Your goal: It would help if you retyped the data exactly, leaving out the pictures.

Data records:
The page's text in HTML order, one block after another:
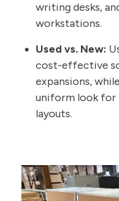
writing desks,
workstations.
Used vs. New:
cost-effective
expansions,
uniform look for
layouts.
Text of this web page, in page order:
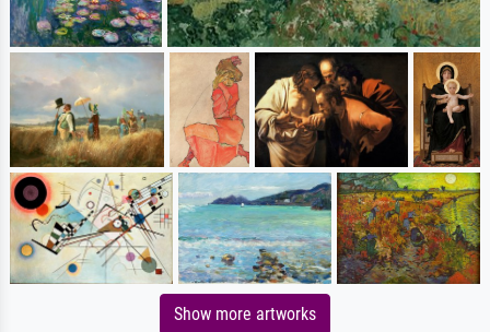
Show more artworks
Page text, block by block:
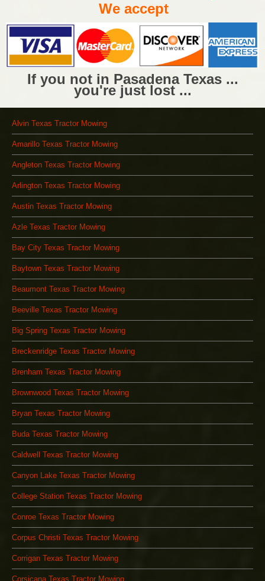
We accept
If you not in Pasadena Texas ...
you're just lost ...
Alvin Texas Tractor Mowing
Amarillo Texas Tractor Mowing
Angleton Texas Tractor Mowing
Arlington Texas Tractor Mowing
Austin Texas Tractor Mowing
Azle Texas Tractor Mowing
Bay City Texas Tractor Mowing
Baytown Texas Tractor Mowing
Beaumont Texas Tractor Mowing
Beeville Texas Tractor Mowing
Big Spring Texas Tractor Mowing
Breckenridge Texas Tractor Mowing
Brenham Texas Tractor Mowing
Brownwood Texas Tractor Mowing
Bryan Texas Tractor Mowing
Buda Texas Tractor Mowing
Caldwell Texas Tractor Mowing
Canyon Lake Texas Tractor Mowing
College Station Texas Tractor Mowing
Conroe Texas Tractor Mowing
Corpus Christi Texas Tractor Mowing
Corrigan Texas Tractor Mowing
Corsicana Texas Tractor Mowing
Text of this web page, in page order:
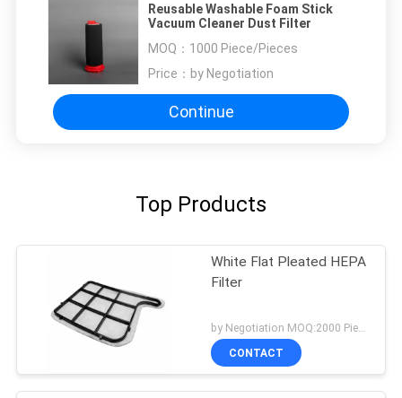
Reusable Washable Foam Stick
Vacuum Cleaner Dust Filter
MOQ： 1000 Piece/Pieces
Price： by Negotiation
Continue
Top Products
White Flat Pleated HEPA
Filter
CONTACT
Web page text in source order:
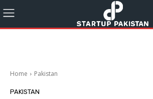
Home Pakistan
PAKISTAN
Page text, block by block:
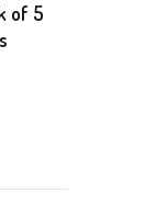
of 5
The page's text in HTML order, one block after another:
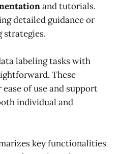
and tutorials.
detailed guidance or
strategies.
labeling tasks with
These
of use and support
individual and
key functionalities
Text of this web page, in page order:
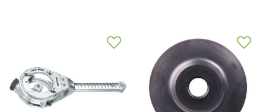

Solution to this problem:
The page's text in HTML order, one block after another:
writing desks,
workstations.
Used vs. New:
cost-effective
expansions,
uniform look for
layouts.
Text of this web page, in page order:
Show more artworks
Page text, block by block:
We accept
If you not in Pasadena Texas ...
you're just lost ...
Alvin Texas Tractor Mowing
Amarillo Texas Tractor Mowing
Angleton Texas Tractor Mowing
Arlington Texas Tractor Mowing
Austin Texas Tractor Mowing
Azle Texas Tractor Mowing
Bay City Texas Tractor Mowing
Baytown Texas Tractor Mowing
Beaumont Texas Tractor Mowing
Beeville Texas Tractor Mowing
Big Spring Texas Tractor Mowing
Breckenridge Texas Tractor Mowing
Brenham Texas Tractor Mowing
Brownwood Texas Tractor Mowing
Bryan Texas Tractor Mowing
Buda Texas Tractor Mowing
Caldwell Texas Tractor Mowing
Canyon Lake Texas Tractor Mowing
College Station Texas Tractor Mowing
Conroe Texas Tractor Mowing
Corpus Christi Texas Tractor Mowing
Corrigan Texas Tractor Mowing
Corsicana Texas Tractor Mowing
Text of this web page, in page order:
Reusable Washable Foam Stick
Vacuum Cleaner Dust Filter
MOQ： 1000 Piece/Pieces
Price： by Negotiation
Continue
Top Products
White Flat Pleated HEPA
Filter
CONTACT
Web page text in source order:
Home Pakistan
PAKISTAN
Page text, block by block:
of 5
The page's text in HTML order, one block after another:
and tutorials.
detailed guidance or
strategies.
labeling tasks with
These
of use and support
individual and
key functionalities
Text of this web page, in page order:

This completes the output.